Dish has all but officially thrown in the towel on its $25.5 billion bid for Sprint.
In a statement released late yesterday, the satellite-TV provider said that Sprint’s decision to prematurely terminate Dish’s due diligence process and accept SoftBank’s revised acquisition bid of $21.6 billion has made it “impractical” for Dish to submit a new offer to Sprint. Dish instead said it will focus its efforts and resources on completing the Clearwire tender offer.
Sprint declined to comment on Dish’s decision.
Sprint had given Dish until June 18 to submit a “best and final” offer after the nation’s third-largest carrier opted to go with SoftBank’s deal and call off talks with Dish.
Dish’s decision removes a major roadblock between SoftBank and completing the deal, but Dish could still prove a thorn in SoftBank’s side.
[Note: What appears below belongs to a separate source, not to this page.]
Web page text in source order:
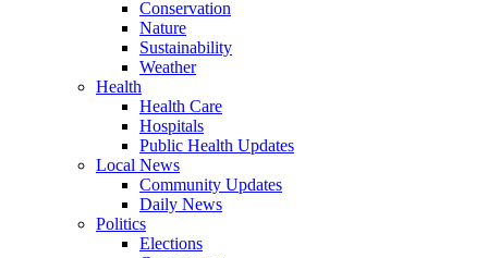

Dish’s tender offer of $4.40 per share for Clearwire would give Dish control over a sizeable chunk of the wireless broadband provider if the transaction is finalized. The tender offer would allow Dish to appoint a number of members to Clearwire’s board and provide Dish with veto powers over certain corporate actions. That could make Sprint and SoftBank’s aspirations to tap into Clearwire’s vast spectrum resources more difficult to attain.
Last week, Clearwire’s board fully put its support behind Dish’s tender offer, reversing course from its steadfast support for Sprint’s offer to buy out the company at $3.40 per share. Sprint has responded to the change of heart by filing a lawsuit against Dish and Clearwire, claiming that Dish’s tender offer violates Delaware law and the Equity Holders Agreement designed to protect the rights of Sprint and Clearwire’s other “strategic investors.”
Sprint said Dish’s tender offer cannot be completed without the approval of at least 75 percent of Clearwire’s outstanding voting securities and the approval of Comcast. Sprint said Dish has neither so proceeding with the transaction would be illegal.